- [PROBLEM REQUIREMENTS] Only the lines from the one containing "unten in Abschnitt" through the end of the material are to be echoed, each exactly as it appears.

=====

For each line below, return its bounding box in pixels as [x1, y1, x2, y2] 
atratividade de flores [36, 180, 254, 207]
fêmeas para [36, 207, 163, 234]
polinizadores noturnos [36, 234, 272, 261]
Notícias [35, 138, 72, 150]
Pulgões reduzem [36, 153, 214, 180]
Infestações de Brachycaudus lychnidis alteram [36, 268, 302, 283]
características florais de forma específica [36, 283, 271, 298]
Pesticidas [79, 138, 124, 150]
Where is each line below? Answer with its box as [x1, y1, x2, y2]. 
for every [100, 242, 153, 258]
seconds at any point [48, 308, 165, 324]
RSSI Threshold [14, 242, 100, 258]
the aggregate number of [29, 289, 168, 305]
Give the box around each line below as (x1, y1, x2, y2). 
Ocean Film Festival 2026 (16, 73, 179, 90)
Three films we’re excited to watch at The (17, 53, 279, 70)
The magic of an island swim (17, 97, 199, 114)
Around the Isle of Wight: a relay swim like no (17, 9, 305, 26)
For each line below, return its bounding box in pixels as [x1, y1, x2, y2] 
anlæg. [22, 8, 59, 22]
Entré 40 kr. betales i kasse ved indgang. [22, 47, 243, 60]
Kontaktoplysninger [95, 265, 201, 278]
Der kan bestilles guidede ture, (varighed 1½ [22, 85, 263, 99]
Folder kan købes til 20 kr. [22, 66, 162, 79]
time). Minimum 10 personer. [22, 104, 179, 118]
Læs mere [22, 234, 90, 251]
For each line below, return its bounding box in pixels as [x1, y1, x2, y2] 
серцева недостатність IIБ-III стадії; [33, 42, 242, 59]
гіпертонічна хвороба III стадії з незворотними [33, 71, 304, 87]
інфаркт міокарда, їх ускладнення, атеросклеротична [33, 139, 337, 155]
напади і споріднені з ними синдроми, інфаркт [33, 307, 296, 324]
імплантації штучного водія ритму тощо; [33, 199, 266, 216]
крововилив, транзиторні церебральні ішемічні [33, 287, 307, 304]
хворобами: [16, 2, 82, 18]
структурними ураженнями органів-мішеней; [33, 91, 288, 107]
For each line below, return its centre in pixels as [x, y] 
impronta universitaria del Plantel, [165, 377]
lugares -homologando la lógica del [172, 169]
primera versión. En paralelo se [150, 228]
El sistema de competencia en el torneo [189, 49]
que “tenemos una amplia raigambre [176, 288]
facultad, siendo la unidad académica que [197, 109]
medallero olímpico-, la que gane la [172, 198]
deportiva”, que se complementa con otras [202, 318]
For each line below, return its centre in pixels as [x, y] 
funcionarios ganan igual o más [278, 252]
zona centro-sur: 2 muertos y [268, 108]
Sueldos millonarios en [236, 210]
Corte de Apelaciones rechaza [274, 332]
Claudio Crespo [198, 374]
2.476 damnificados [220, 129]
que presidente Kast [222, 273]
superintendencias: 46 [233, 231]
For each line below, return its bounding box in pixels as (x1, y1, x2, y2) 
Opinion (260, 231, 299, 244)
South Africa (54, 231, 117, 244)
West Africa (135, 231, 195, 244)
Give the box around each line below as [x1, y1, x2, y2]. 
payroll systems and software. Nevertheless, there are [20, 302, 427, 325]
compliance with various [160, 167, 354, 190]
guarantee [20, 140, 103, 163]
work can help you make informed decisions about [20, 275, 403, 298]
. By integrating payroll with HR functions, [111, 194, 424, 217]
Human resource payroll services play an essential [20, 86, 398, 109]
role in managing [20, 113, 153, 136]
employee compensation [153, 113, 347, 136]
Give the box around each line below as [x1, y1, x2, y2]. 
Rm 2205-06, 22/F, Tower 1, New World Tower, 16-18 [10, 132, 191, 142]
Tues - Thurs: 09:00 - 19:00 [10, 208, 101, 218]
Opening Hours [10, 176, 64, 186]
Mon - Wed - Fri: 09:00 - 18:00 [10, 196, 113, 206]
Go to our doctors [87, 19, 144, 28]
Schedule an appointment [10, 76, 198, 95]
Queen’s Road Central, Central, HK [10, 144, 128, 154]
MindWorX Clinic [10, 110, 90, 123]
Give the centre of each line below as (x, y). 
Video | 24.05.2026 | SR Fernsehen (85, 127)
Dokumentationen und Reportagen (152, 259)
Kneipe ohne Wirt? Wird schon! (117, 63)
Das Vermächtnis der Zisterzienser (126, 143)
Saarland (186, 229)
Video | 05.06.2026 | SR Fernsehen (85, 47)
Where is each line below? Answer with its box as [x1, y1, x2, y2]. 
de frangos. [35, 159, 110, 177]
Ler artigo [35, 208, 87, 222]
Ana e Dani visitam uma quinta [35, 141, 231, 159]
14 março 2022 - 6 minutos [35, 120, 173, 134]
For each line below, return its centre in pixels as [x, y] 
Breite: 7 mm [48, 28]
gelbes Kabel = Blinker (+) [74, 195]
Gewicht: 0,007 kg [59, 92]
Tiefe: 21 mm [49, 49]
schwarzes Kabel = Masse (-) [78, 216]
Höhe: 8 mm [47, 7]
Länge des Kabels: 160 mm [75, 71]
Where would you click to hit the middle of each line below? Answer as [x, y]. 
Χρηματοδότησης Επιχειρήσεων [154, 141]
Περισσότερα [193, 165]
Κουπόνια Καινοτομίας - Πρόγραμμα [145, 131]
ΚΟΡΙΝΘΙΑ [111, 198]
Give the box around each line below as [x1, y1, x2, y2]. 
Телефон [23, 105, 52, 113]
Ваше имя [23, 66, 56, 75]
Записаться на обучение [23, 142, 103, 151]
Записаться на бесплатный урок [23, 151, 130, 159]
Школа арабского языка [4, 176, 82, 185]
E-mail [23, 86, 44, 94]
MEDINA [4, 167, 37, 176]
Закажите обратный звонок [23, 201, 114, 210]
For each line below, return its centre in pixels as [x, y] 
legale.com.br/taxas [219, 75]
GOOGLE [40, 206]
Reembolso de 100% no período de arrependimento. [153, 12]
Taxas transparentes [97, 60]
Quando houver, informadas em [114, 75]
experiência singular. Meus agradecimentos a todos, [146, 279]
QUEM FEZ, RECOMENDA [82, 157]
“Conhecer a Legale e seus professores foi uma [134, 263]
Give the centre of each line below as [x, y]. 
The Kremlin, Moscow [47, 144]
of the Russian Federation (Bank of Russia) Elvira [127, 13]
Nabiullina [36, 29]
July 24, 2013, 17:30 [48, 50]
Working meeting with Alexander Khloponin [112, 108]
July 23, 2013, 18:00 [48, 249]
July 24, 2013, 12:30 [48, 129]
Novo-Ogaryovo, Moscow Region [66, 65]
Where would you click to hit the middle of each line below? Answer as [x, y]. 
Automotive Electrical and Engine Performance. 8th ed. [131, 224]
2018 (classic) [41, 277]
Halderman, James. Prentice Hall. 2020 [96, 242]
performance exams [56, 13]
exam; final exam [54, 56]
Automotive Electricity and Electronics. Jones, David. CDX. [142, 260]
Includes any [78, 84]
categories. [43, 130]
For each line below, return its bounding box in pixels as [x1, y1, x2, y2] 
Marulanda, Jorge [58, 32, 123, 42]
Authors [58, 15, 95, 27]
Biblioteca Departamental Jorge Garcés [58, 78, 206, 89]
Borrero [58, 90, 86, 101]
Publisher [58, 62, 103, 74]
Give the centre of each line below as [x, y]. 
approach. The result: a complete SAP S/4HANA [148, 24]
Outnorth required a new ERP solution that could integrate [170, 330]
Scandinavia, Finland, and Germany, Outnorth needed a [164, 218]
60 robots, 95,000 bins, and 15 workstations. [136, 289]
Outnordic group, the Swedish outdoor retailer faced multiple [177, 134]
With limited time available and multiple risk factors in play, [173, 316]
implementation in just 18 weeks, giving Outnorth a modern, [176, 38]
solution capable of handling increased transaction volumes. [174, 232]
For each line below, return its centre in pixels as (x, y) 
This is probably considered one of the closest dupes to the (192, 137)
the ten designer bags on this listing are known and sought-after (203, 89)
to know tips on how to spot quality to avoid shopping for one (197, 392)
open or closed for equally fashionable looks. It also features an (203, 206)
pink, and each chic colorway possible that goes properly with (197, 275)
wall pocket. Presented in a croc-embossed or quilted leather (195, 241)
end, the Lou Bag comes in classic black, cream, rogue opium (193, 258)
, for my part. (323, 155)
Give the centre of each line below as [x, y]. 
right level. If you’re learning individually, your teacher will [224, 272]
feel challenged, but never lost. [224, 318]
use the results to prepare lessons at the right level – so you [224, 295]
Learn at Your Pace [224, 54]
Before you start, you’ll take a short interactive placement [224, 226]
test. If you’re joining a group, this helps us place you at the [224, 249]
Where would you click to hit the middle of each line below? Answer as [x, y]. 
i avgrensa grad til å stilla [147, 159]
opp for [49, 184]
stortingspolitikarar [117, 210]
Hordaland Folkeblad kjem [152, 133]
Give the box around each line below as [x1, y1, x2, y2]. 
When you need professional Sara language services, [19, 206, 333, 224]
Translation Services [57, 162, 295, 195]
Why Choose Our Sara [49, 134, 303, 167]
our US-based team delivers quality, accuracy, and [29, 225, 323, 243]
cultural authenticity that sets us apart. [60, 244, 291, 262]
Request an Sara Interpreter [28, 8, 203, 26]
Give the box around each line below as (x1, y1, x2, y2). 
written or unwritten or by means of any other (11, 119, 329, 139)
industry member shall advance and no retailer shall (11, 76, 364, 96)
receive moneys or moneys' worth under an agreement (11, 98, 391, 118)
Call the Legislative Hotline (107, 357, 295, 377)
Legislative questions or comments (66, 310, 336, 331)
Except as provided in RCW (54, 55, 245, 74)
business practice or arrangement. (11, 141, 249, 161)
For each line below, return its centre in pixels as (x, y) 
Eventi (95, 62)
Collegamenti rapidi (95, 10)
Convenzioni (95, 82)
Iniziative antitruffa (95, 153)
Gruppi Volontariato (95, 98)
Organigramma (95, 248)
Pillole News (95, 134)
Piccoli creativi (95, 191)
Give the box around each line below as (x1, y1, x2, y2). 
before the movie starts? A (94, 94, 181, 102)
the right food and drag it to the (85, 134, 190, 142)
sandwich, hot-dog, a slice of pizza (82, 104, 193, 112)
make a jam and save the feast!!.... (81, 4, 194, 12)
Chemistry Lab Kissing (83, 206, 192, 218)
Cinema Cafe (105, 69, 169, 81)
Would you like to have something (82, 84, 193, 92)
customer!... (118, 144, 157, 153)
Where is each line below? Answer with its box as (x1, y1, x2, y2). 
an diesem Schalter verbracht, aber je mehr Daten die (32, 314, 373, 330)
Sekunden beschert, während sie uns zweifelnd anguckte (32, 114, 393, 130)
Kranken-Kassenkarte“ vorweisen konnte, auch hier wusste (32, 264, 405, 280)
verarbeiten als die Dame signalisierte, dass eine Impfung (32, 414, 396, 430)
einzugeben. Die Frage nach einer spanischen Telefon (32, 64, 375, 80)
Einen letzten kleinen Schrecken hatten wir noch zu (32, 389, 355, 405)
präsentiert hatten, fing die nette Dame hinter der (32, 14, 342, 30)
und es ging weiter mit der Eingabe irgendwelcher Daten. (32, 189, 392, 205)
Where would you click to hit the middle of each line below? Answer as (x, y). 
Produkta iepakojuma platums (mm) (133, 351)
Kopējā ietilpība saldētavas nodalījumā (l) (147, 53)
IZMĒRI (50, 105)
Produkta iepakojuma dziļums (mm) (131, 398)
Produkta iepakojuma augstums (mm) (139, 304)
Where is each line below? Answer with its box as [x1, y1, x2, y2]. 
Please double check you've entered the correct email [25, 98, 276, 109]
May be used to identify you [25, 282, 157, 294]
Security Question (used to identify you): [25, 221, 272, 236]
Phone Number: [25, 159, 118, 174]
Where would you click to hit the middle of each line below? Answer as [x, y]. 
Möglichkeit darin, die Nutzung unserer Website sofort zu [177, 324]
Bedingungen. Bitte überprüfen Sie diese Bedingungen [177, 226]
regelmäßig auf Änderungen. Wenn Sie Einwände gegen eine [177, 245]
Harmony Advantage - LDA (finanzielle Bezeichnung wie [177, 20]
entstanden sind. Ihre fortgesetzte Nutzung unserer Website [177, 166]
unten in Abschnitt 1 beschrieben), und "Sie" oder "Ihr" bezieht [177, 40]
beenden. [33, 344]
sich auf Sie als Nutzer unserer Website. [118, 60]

=====

- [EXERCISE RESPONSE]
unten in Abschnitt 1 beschrieben), und "Sie" oder "Ihr" bezieht [177, 40]
beenden. [33, 344]
sich auf Sie als Nutzer unserer Website. [118, 60]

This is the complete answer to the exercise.